**** Information

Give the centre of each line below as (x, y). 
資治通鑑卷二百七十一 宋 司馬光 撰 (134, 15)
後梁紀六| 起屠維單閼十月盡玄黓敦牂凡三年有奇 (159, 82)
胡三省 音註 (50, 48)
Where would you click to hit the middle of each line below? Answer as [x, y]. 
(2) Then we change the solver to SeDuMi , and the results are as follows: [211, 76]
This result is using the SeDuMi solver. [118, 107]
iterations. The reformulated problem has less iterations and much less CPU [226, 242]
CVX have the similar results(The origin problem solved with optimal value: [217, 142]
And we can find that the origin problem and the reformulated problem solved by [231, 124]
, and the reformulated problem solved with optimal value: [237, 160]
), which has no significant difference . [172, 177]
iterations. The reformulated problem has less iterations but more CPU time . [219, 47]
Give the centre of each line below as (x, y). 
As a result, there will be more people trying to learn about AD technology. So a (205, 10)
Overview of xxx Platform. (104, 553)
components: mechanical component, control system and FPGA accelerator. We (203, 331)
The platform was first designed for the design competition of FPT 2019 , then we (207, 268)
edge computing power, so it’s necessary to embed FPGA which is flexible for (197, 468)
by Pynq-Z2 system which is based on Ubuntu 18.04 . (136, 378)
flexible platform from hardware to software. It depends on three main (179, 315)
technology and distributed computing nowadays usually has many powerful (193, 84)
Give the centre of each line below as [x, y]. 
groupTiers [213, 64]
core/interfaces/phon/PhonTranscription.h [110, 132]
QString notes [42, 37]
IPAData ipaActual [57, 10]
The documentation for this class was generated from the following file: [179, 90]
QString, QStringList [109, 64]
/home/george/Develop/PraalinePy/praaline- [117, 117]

********

Task to carry out:
Please copy the line holding "core/interfaces/phon/PhonTranscription.h [110, 132]" and all lines after it to the end of the records, exactly, and nothing else.

Output below:
core/interfaces/phon/PhonTranscription.h [110, 132]
QString notes [42, 37]
IPAData ipaActual [57, 10]
The documentation for this class was generated from the following file: [179, 90]
QString, QStringList [109, 64]
/home/george/Develop/PraalinePy/praaline- [117, 117]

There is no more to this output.